# M Selbrede: Jude wrote Hebrews



## lynnie (Feb 5, 2014)

This is from a recent issue of Faith for all of Life, Chalcedon Foundation, featuring "The Ultimate Meme" on the cover ( Faith For All of Life - Chalcedon). I wrote to the author to get a copy to send to a few friends. Selbrede mentions the Jude-Hebrews connection in a footnote, thus:

(bolding mine)

_Every few years I have occasion to reassert the view I first published in the early 1980s, that Jude composed the book of Hebrews. This follows from the analogy of scripture: 

*Jude asserts in the third verse of his epistle that he was working on a larger treatise "concerning our common salvation" which he felt obligated to lay aside temporarily to write a brief letter of exhortation to the people. In Hebrews 13:22, the writer says he had also written a brief letter of exhortation to the recipients. The two epistles are essentially pointing at each other.*

Ironically, scholars assert that nobody knows where Jude's big doctrinal letter went, and nobody knows what became of the Hebrews' writer's short exhortation: they've both gone missing. Or have they? Not surprisingly, the examples of Old Testament events alluded to by Jude follow the ones mentioned in Hebrews. On this hypothesis, the reason for that is because these examples were fresh in Jude's mind when he set aside writing Hebrews to take up the brief 25-verse epistle bearing his name. Then he went back to work to complete the book of Hebrews. The view that the "brief word of exhortation" mentioned in Hebrews is the book of Hebrews itself strains credulity: it contains 13 chapters of the most complex theology this side of Romans. The 25-verse epistle of Jude is a far better candidate. Unfortunately, some translations have attempted to distort these texts to conform to modern notions of authorship (or lack thereof)._


----------



## Bill The Baptist (Feb 5, 2014)

This is certainly an interesting theory, but it hardly constitutes proof. Neither of the verses cited seem to clearly state what the author is claiming, and even if they did, this would still fall far short of conclusive. I find it quite interesting indeed that the church used to know who wrote Hebrews, but somewhere along the way forgot.


----------



## Contra_Mundum (Feb 5, 2014)

It's a theory I've not encountered before; which is neither here nor there, but it has its own charm. It's as worthy as most others, and better than some I suppose.


----------



## bookslover (Feb 5, 2014)

The early church fathers knew that Paul wrote Hebrews - even Origen: his statement that "only God knows who wrote Hebrews" refers to who Paul's secretary was. Origen believed that Paul was the author of the book, but didn't know who wrote the book down for him.


----------



## Hamalas (Feb 5, 2014)

Interesting.


----------



## RamistThomist (Feb 5, 2014)

I'm intrigued despite myself. I basically categorically reject anything from Chalcedon (and more than a bit ironic, since I have published in _Faith for all of Life_!), but this is actually quite interesting.


----------



## timmopussycat (Feb 6, 2014)

Definitely a possibility. 

On Origen's comment, I can't see Paul as the ultimate author of Hebrews because of too many discontinuities with his usual style that are common even when different secretaries are employed (e.g., the way Scriptural citations are introduced).


----------



## Bill The Baptist (Feb 6, 2014)

timmopussycat said:


> On Origen's comment, I can't see Paul as the ultimate author of Hebrews because of too many discontinuities with his usual style that are common even when different secretaries are employed (e.g., the way Scriptural citations are introduced).

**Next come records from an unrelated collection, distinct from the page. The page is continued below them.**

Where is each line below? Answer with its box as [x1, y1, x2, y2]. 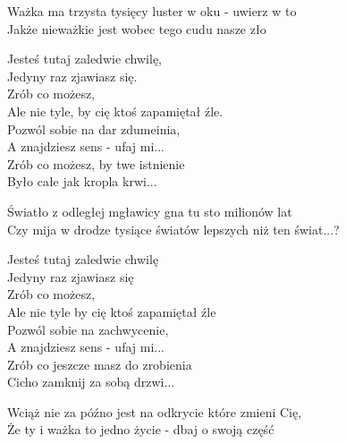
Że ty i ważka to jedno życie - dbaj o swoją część [7, 420, 274, 439]
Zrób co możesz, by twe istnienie [7, 154, 185, 173]
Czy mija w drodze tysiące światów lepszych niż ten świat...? [7, 219, 340, 238]
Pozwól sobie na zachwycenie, [7, 320, 169, 338]
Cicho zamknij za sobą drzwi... [7, 372, 175, 391]
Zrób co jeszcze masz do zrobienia [7, 354, 192, 373]
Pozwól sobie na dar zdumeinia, [7, 119, 181, 138]
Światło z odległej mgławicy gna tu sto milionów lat [7, 201, 292, 220]

You are correct that there are some definite differences in style in Hebrews as compared to the rest of the Pauline corpus. Do you think it is possible that Paul wrote this letter in Hebrew, since it is addressed to the Hebrews, and that it was later translated into Greek? This would not be the same as Paul merely dictating it to someone else, as he frequently did, but was a full translation that may have been done without his knowledge. This could certainly explain some differences in style. Just a thought.


----------



## SeanPatrickCornell (Feb 6, 2014)

I like James White's take, as regards to the Pauline authorship of Hebrew. Take any scholar, and look at a letter they've written to their friends, and then look at a paper they've written for college. Chances are you'd never guess they had the same author. Likewise, assuming the author of Hebrews was Paul, the target audience and intention of composition is clearly different between Hebrews and his other epistles so it makes total sense that they'd had differing styles.


----------



## bookslover (Feb 6, 2014)

Contextually, "I have written to you briefly" (Hebrews 13.22) refers to the Book of Hebrews itself. Jude 3 ("I was very eager to write to you about our common salvation") refers to something Jude _was going to write about_, but changed his mind. Hebrews and Jude are not pointing to each other.


----------